Bill Gates in his own blog:
Last year Trevor Mundel, who runs our foundation’s global health work, suggested that I read a book called The Vital Question. I had never heard of the book or its author, a biologist at University College London named Nick Lane. A few months later, I hadn’t just read The Vital Question—I had also ordered Nick’s three other books, read two of them, and arranged to meet him in New York City.
Nick reminds me of writers like Jared Diamond, people who develop a grand theory that explains a lot about the world. He is one of those original thinkers who makes you say: More people should know about this guy’s work.

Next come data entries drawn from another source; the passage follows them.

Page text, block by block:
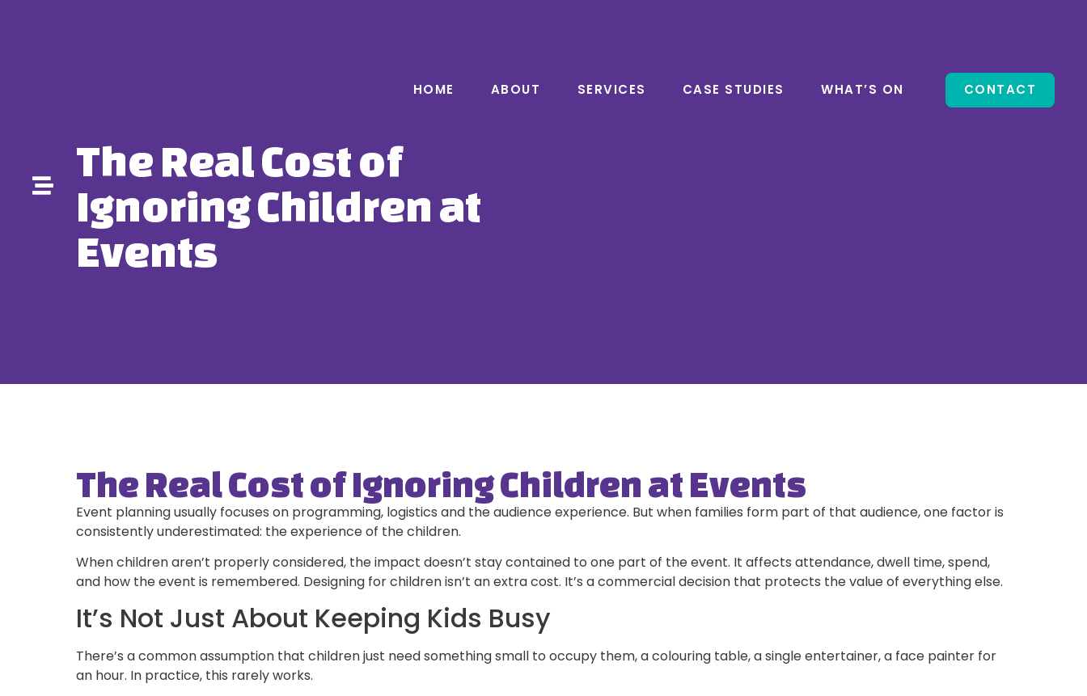
HOME ABOUT SERVICES CASE STUDIES WHAT’S ON CONTACT
The Real Cost of
Ignoring Children at
Events
The Real Cost of Ignoring Children at Events
Event planning usually focuses on programming, logistics and the audience experience. But when families form part of that audience, one factor is
consistently underestimated: the experience of the children.
When children aren’t properly considered, the impact doesn’t stay contained to one part of the event. It affects attendance, dwell time, spend,
and how the event is remembered. Designing for children isn’t an extra cost. It’s a commercial decision that protects the value of everything else.
It’s Not Just About Keeping Kids Busy
There’s a common assumption that children just need something small to occupy them, a colouring table, a single entertainer, a face painter for
an hour. In practice, this rarely works.
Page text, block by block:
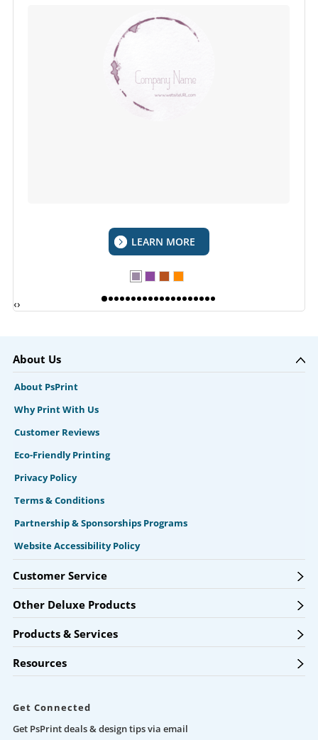
LEARN MORE
‹›
About Us
About PsPrint
Why Print With Us
Customer Reviews
Eco-Friendly Printing
Privacy Policy
Terms & Conditions
Partnership & Sponsorships Programs
Website Accessibility Policy
Customer Service
Other Deluxe Products
Products & Services
Resources
Get Connected
Get PsPrint deals & design tips via email
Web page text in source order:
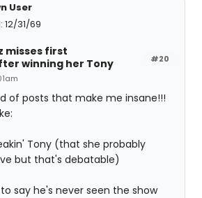
User
12/31/69
#20
misses first
winning her Tony
of posts that make me insane!!!
Tony (that she probably
but that's debatable)
say he's never seen the show
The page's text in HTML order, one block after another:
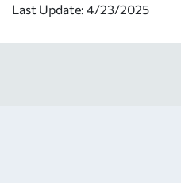
Last Update: 4/23/2025
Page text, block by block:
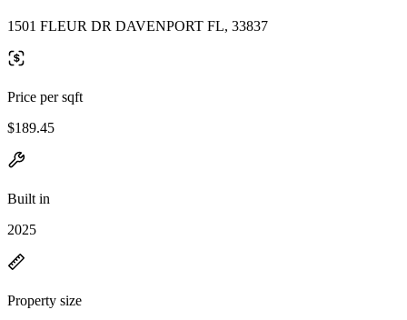
1501 FLEUR DR DAVENPORT FL, 33837
Price per sqft
$189.45
Built in
2025
Property size
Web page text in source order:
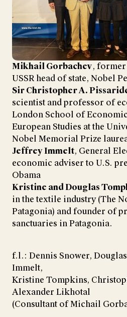
Mikhail Gorbachev,
USSR head of state, Nobel
Sir Christopher A.
scientist and professor of
London School of
European Studies at the
Nobel Memorial Prize
Jeffrey Immelt, General
economic adviser to U.S.
Obama
Kristine and Douglas
in the textile industry (The
Patagonia) and founder of
sanctuaries in Patagonia.
f.l.: Dennis Snower,
Immelt,
Kristine Tompkins,
Alexander Likhotal
(Consultant of Michail
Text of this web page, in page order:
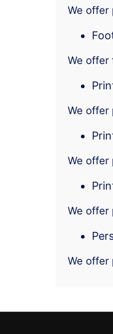
We offer
We offer
We offer
We offer
We offer
We offer
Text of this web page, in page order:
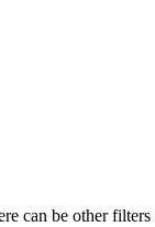
can be other filters
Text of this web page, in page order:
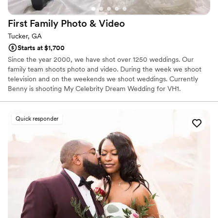
First Family Photo & Video
Tucker, GA
Starts at $1,700
Since the year 2000, we have shot over 1250 weddings. Our
family team shoots photo and video. During the week we shoot
television and on the weekends we shoot weddings. Currently
Benny is shooting My Celebrity Dream Wedding for VH1.
Quick responder
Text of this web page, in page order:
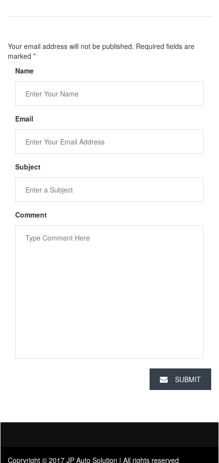
Your email address will not be published. Required fields are
marked *
Name
Email
Subject
Comment
SUBMIT
Copryright © 2017 JP Auto Solution | All rights reserved
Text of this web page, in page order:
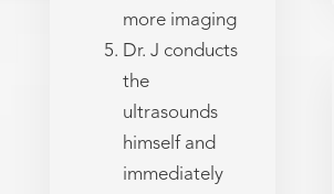
more imaging
Dr. J conducts
the
ultrasounds
himself and
immediately
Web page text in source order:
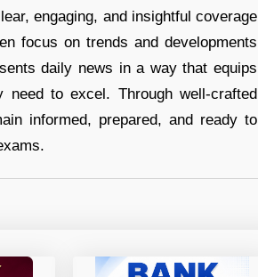
engaging, and insightful coverage
focus on trends and developments
daily news in a way that equips
need to excel. Through well-crafted
informed, prepared, and ready to
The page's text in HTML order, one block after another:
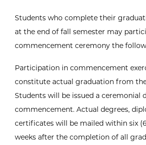
Students who complete their
at the end of fall semester may
commencement ceremony the
Participation in commencement
constitute actual graduation from
Students will be issued a ceremonial
commencement. Actual degrees,
certificates will be mailed within six
weeks after the completion of all
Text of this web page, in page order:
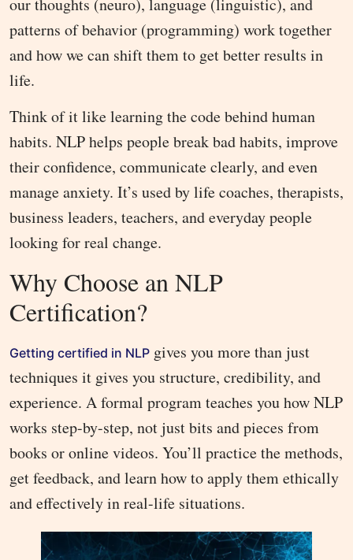
our thoughts (neuro), language (linguistic), and
patterns of behavior (programming) work together
and how we can shift them to get better results in
life.
Think of it like learning the code behind human
habits. NLP helps people break bad habits, improve
their confidence, communicate clearly, and even
manage anxiety. It’s used by life coaches, therapists,
business leaders, teachers, and everyday people
looking for real change.
Why Choose an NLP
Certification?
Getting certified in NLP gives you more than just
techniques it gives you structure, credibility, and
experience. A formal program teaches you how NLP
works step-by-step, not just bits and pieces from
books or online videos. You’ll practice the methods,
get feedback, and learn how to apply them ethically
and effectively in real-life situations.
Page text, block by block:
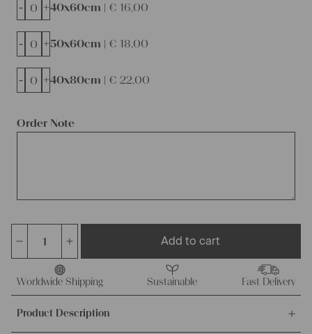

At its heart, Nick’s work is an attempt to right a scientific wrong by getting people to fully appreciate the role that energy plays in all living things. The Vital Question begins with a bang: “There is a black hole at the heart of biology.” (I wish more science books got off to such a ripping start.) “Bluntly put, we do not know why life is the way it is. All complex life on earth shares a common ancestor, a cell that arose from simple bacterial progenitors on just one occasion in 4 billion years. Was this a freak accident, or did other ‘experiments’ in the evolution of complexity fail?” Why does all complex life—every plant and animal you can see—share certain traits, like getting old and reproducing via sex? Why didn’t different types of complex life evolve? And if there is life on other planets, would it necessarily have these same traits? Or could E.T. reproduce by cloning himself?
Nick argues that we can only start to answer these questions by fully appreciating the role of energy.